Neutrally stable behavior in fiber-reinforced composite tape springs

Abstract

Abstract Thin cylindrical shells such as metallic storable tubular extendable members (STEM’s) and carpenter-tape springs have been used as deployable structural members since the early stages of space exploration. Typically these metallic STEM’s and tape springs have been elastically strained and held with some restraint in the packaged configuration. For deployment, either the restraint is released and the structure springs into its deployed configuration, or the structure is fed out using a motor. More recently, fiber-reinforced composites have been considered for these applications because of the mass efficiency of composites and the ability to tailor composites to exhibit behavior not seen with isotropic materials.
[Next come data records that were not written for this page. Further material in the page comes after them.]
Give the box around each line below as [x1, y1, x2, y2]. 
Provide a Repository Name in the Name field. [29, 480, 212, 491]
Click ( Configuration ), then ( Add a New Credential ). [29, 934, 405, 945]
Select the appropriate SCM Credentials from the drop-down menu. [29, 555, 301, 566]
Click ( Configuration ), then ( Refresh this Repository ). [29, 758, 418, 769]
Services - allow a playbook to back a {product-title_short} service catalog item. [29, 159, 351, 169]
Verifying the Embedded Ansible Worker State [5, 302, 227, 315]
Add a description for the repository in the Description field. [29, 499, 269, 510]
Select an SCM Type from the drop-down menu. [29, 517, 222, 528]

Considered in this paper is a new type of neutrally stable tape spring that does not show an inclination to spring out to the fully extended configuration when partially rolled. Neutrally stable tape springs do not need to be constrained in the packaged state and deployment can be easily controlled with low-force, unobtrusive actuators. An analytical study is used to explore this form of neutral stability and to determine the necessary conditions for neutral stability. Those necessary conditions are confirmed by fabricating a series of composite tape springs. Finally, a simple experiment is performed to demonstrate that the deployment of the neutrally stable tape spring can be started and stopped at any point of deployment.